At a wise neighbor’s suggestion, I asked Jeff if he would like to write a letter to the current class and he sent along the most pitch perfect, warm-hearted greeting. It feels like a poem to me. An excerpt here:
I liked most all of the kids, but some I didn’t like as much as some others. That’s okay anyway because we all played together at recess. We played tag and, I don’t know, just ran around.
I got in a fight the first day of kindergarten with Carl “The Carrot” Smith who the teacher, by mistake, made sit next to me at the work table. He had red hair. It was about something stupid and later we were good friends.
“Show and Tell” was fun; I forget now what I showed and what I told.
Are you learning to read yet? Books are always an adventure, like going somewhere new. I like to read. As soon as you learn it, it might become very easy for you, only in the beginning it’s hard with all the letters and then all the new words.
I hate the smell of oranges in lunch bags. Do you bring a lunch bag every day?
I wet my pants one day…maybe more than just one day. That was totally embarrassing. I hid in the bathroom hoping it would dry out. These things can happen.
I think the trees I remember from 1954 are still in the play yard.
Isn’t that just the best? Schools are such magical, memory-filled places, despite all the hang-wringing we do about them.
Thanks Jeff. Thanks readers. You keep me upright in this Tilt-A-Whirl world.
Love C.
P.S. Some of you probably don’t know that, in addition to being a writer, I do a lot of facilitating and also consulting with people and issues I care a lot about. One of my main gigs is that I’m the storyteller-in-residence at a design lab called The Holding Co.—completely focused on care. (I took the lead on this amazing list of movers and shakers in care: the Care 100.) I’ll be facilitating a conversation between two amazing Care 100 honorees on 9/22 at 11am PST. If you’d like to join, RSVP here. It’s free, and bound to make you feel more hopeful about the world we’re creating.
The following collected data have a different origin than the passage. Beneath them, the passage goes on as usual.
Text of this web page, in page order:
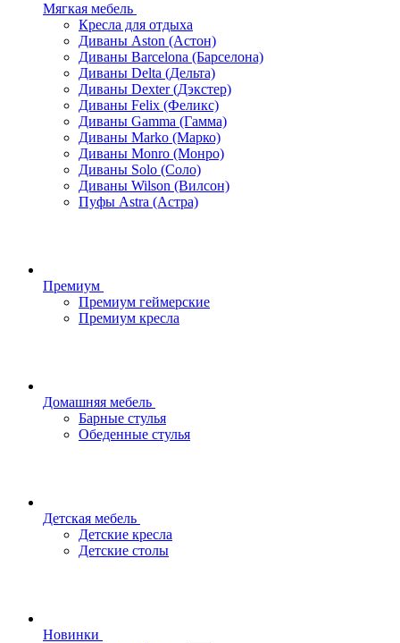
Мягкая мебель
Кресла для отдыха
Диваны Aston (Астон)
Диваны Barcelona (Барселона)
Диваны Delta (Дельта)
Диваны Dexter (Дэкстер)
Диваны Felix (Феликс)
Диваны Gamma (Гамма)
Диваны Marko (Марко)
Диваны Monro (Монро)
Диваны Solo (Соло)
Диваны Wilson (Вилсон)
Пуфы Astra (Астра)
Премиум
Премиум геймерские
Премиум кресла
Домашняя мебель
Барные стулья
Обеденные стулья
Детская мебель
Детские кресла
Детские столы
Новинки
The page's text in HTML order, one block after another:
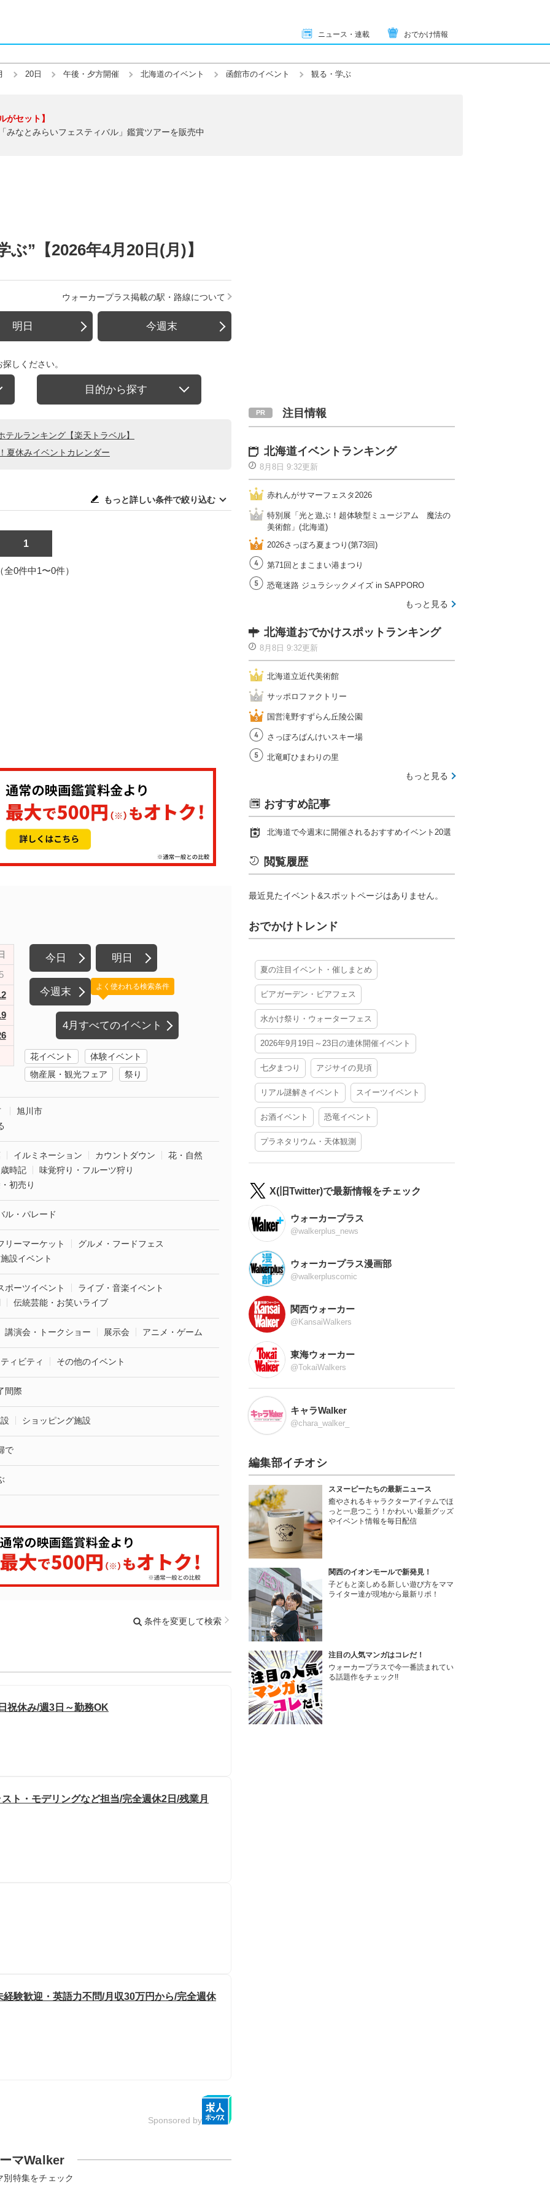
ニュース・連載 おでかけ情報
20日 午後・夕方開催 北海道のイベント 函館市のイベント 観る・学ぶ
がセット】
みなとみらいフェスティバル」鑑賞ツアーを販売中
”【2026年4月20日(月)】
ウォーカープラス掲載の駅・路線について
明日 今週末
しください。
目的から探す
ルランキング【楽天トラベル】
夏休みイベントカレンダー
もっと詳しい条件で絞り込む
1
全0件中1〜0件）
今日 明日
今週末
4月すべてのイベント
よく使われる検索条件
花イベント
体験イベント
物産展・観光フェア
祭り
旭川市
イルミネーション カウントダウン
花・自然
時記
味覚狩り・フルーツ狩り
初売り
ル・パレード
リーマーケット
グルメ・フードフェス
設イベント
ポーツイベント
ライブ・音楽イベント
伝統芸能・お笑いライブ
講演会・トークショー 展示会 アニメ・ゲーム
ィビティ その他のイベント
間際
ショッピング施設
で
条件を変更して検索
祝休み/週3日～勤務OK
ト・モデリングなど担当/完全週休2日/残業月
験歓迎・英語力不問/月収30万円から/完全週休
Sponsored by
マWalker
別特集をチェック
注目情報
北海道イベントランキング
8月8日 9:32更新
赤れんがサマーフェスタ2026
特別展「光と遊ぶ！超体験型ミュージアム 魔法の
美術館」(北海道)
2026さっぽろ夏まつり(第73回)
第71回とまこまい港まつり
恐竜迷路 ジュラシックメイズ in SAPPORO
もっと見る
北海道おでかけスポットランキング
8月8日 9:32更新
北海道立近代美術館
サッポロファクトリー
国営滝野すずらん丘陵公園
さっぽろばんけいスキー場
北竜町ひまわりの里
もっと見る
おすすめ記事
北海道で今週末に開催されるおすすめイベント20選
閲覧履歴
最近見たイベント&スポットページはありません。
おでかけトレンド
夏の注目イベント・催しまとめ
ビアガーデン・ビアフェス
水かけ祭り・ウォーターフェス
2026年9月19日～23日の連休開催イベント
七夕まつり アジサイの見頃
リアル謎解きイベント スイーツイベント
お酒イベント 恐竜イベント
プラネタリウム・天体観測
X(旧Twitter)で最新情報をチェック
ウォーカープラス
@walkerplus_news
ウォーカープラス漫画部
@walkerpluscomic
関西ウォーカー
@KansaiWalkers
東海ウォーカー
@TokaiWalkers
キャラWalker
@chara_walker_
編集部イチオシ
スヌーピーたちの最新ニュース
癒やされるキャラクターアイテムでほ
っと一息つこう！かわいい最新グッズ
やイベント情報を毎日配信
関西のイオンモールで新発見！
子どもと楽しめる新しい遊び方をママ
ライター達が現地から最新リポ！
注目の人気マンガはコレだ！
ウォーカープラスで今一番読まれてい
る話題作をチェック!!
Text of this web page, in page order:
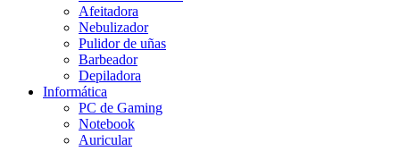
Afeitadora
Nebulizador
Pulidor de uñas
Barbeador
Depiladora
Informática
PC de Gaming
Notebook
Auricular
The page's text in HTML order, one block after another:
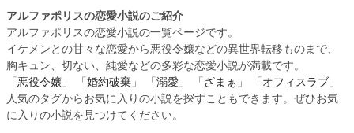
アルファポリスの恋愛小説のご紹介
アルファポリスの恋愛小説の一覧ページです。
イケメンとの甘々な恋愛から悪役令嬢などの異世界転移ものまで、
胸キュン、切ない、純愛などの多彩な恋愛小説が満載です。
「 悪役令嬢 」 「 婚約破棄 」 「 溺愛 」 「 ざまぁ 」 「 オフィスラブ 」
人気のタグからお気に入りの小説を探すこともできます。ぜひお気
に入りの小説を見つけてください。

In reference to your reflection in Education Post, I read your book as having the target audience you say you had - white people, particularly those contemplating school-related decisions. I can fully see why many BIPOC readers might cringe to read it, frustrated once again to see where and how white people continue to be stuck, or struggle so hard not to be stuck.
I had to think, then, of Seth Godin's frequent statement that making something simultaneously for all audiences is not necessarily the best way of doing creative work.
You have written something that will benefit many directly and others more indirectly. Specifically, many people will benefit from this book without reading it themselves because others have read it and will have started a process of change.
It did not bother me in the slightest that there was no closure. This is only the earliest part of your journey. I trust and hope you will share later parts of the journey in subsequent writing.
I also appreciate your reflections on the problem of the word 'bravery.' The word is overused today, I think.
Courtney, the piece Jeff sent you is absolutely precious! I NEVER have memories of kindergarten, but Jeff brought back a few! And your piece in Education Post is absolutely brilliant. I admire it more than I can say as an important contribution to the vital, ongoing conversation that “Learning in Public” has generated. The Quaker in me says that I’m moving too close to hero-worship, but I say t’ell with it! Just letting my life speak! Love, P.